San Francisco's effort to move its sprawling municipal archives online has run into a stubborn technical problem: thousands of duplicate images clogging the city's document management systems, slowing public records requests and frustrating the departments that depend on clean data to do their jobs. The issue surfaced publicly this spring when the Controller's Office flagged data quality problems during a routine audit of the city's enterprise content management platform, which handles records for agencies ranging from the Department of Building Inspection to the Office of the Assessor-Recorder.
The timing is uncomfortable. City Hall has staked significant political capital on its open-government agenda, and the backlog of duplicate scans cuts directly against that. San Francisco has processed more than 1.2 million public records requests since 2019, according to figures the Controller's Office has cited in budget presentations, and any drag on that system has real consequences for residents waiting on permit histories, property documents, and case files.
Why It's Happening Now
The duplication problem is partly a product of speed. Several departments rushed scanning operations during the COVID-19 shutdowns, when physical access to City Hall at 1 Dr. Carlton B. Goodlett Place was restricted. Batches of documents were scanned multiple times by different staff members working in parallel, and without a unified deduplication protocol, the redundant files were ingested into the city's Laserfiche system — the records platform used by multiple departments — rather than flagged and discarded.
Technology specialists who work with municipal records systems say this is not unique to San Francisco. But they also say the city's fragmented departmental IT structure makes it harder to fix. The San Francisco Department of Technology, which oversees the city's core infrastructure, has been working with individual departments since late 2025 to implement image-hash matching — a technique that compares files at the binary level to identify exact copies — but the rollout has been uneven.
The Tenderloin-based community legal clinic Lawyers' Committee for Civil Rights of the Bay Area, which regularly submits public records requests on behalf of clients dealing with housing and permitting disputes, has noted longer turnaround times on document-heavy requests over the past several months. Staff there have described cases where the same page appears multiple times in a records response, complicating review and adding time to already slow processes. The clinic did not attribute the delays solely to duplicate images but flagged the pattern as a concern.
What Experts and Officials Are Saying
Archivists and records management professionals who spoke at a March 2026 panel hosted by the California State Association of Counties pointed to the need for front-end quality controls — meaning standards set before a document ever enters a system — rather than back-end cleanup. That cleanup, they warned, is costly. One widely cited benchmark in the field holds that correcting a data error after ingestion costs roughly ten times more than preventing it at the point of capture.
At San Francisco's Budget and Appropriations Committee, members have asked the Department of Technology to report back by the end of the third quarter of 2026 with a plan for clearing the backlog and hardening intake procedures. The committee did not attach additional funding to that request at its June session, leaving the department to work within its existing fiscal year 2026-27 allocation.

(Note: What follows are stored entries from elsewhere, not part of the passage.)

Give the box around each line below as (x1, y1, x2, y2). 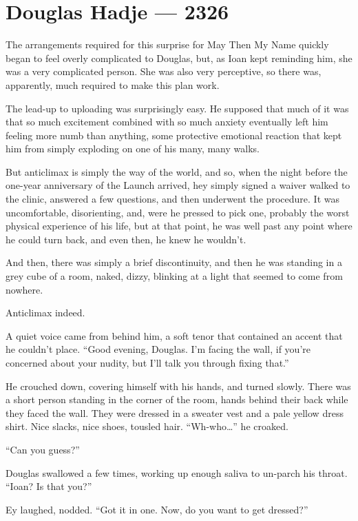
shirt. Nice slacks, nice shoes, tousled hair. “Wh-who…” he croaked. (6, 419, 288, 433)
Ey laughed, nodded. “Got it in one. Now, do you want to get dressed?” (6, 502, 308, 516)
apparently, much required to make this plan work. (6, 77, 220, 92)
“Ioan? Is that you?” (6, 479, 92, 493)
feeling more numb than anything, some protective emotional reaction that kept (6, 127, 342, 142)
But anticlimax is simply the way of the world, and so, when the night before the (6, 164, 348, 178)
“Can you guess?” (6, 442, 80, 456)
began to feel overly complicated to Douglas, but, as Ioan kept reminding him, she (6, 50, 352, 65)

The San Francisco Public Library's History Center on Larkin Street, which manages a separate tranche of digitized historical records, has so far avoided the worst of the problem because it adopted an in-house deduplication workflow before its mass scanning phase began. Records librarians there have been asked informally to share their documentation with other city departments.
For residents and businesses waiting on documents — particularly contractors pulling permit histories for properties in SoMa, the Mission, or the Sunset — the practical advice from city technology staff is to specify file dates and document types as precisely as possible when submitting requests through the city's online portal at sf.gov. Narrower requests generate smaller result sets and are less likely to surface duplicate materials. The Department of Technology says a public-facing update on the deduplication timeline is expected before Labor Day.